Wednesday, June 16th, 2021 by Amanda Waldmann
If you live near one of Michigan’s many inland lakes, or even one of the Great Lakes, you’ve probably heard mentions of the water table - likely around a time when there’s been some flooding. But what is the water table, and what does it mean for you?
First off, the water table isn’t a tangible “thing” you can easily see. It’s a term that explains the level of water normally present in the soil. Everything below that level is saturated. If you have a low water table, more of the soil around you is dry. If you have a high water table, more of your soil is normally saturated; that’s why high water tables are common around bodies of water.
So why does that matter?
Picture two 8 ounce measuring cups. Or, if you feel like doing a science experiment, go get them.
Both cups had the same amount of water added, but one is now overflowing.
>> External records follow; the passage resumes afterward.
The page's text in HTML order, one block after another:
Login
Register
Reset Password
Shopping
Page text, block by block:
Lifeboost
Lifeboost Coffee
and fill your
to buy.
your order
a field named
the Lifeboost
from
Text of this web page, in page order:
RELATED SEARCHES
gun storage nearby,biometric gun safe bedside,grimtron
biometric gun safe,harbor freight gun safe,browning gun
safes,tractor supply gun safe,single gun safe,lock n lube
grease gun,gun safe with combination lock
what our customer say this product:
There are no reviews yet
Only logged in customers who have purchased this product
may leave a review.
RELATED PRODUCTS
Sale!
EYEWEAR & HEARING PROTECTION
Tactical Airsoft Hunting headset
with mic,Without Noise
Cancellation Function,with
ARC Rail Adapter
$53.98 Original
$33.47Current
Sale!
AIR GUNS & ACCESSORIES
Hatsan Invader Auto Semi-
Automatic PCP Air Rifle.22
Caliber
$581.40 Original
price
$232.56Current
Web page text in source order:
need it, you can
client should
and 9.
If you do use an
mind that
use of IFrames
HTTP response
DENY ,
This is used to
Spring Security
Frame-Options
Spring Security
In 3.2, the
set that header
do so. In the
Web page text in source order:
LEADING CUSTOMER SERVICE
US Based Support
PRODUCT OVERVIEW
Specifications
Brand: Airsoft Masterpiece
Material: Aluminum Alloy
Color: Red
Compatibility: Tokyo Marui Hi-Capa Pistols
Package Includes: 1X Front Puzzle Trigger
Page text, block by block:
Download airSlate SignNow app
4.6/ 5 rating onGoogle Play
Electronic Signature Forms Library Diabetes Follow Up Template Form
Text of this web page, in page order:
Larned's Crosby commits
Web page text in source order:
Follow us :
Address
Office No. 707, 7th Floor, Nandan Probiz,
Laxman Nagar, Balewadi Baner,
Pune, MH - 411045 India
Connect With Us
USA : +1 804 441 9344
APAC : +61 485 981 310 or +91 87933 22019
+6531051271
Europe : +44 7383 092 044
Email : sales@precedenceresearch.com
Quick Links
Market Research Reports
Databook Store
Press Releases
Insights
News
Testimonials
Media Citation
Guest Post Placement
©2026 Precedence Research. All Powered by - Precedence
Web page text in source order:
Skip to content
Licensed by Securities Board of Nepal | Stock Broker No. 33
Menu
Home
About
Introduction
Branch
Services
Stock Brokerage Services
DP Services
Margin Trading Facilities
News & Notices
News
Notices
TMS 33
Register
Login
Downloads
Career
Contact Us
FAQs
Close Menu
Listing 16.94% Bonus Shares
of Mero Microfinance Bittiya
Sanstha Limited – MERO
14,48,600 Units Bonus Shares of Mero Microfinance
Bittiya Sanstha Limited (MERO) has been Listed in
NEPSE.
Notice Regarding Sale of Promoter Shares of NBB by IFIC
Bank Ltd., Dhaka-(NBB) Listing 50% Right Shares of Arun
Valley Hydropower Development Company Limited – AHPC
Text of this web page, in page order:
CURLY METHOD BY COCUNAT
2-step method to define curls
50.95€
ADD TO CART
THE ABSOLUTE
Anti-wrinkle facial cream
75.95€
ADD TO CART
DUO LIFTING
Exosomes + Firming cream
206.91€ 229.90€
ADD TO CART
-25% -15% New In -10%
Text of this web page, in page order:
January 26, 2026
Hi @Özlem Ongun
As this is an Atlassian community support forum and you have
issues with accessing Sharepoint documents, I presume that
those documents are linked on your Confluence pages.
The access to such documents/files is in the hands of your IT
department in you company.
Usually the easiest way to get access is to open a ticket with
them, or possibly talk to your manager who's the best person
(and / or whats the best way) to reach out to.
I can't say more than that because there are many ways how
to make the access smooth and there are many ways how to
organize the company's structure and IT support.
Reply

This is what happens when it rains in high water table areas; the soil can only absorb a fixed amount of moisture, and since it already has so much to start, flooding occurs. And during floods, water moves to a lower pressure area, even if that means moving right through your foundation walls and into your basement or crawl space.
The high water table is why you see more flooding in the areas around lakes, and why it’s especially important to keep an eye on your basement or crawl space. Regularly checking for signs of moisture (stains on walls, musty smells, a general damp feeling) during and after rain will help you catch the problem before it gets bad.
There’s absolutely nothing you can do about the water table, or the rain, but you can protect your home. Call us to schedule your free inspection and talk about what we can do to keep your home dry and safe.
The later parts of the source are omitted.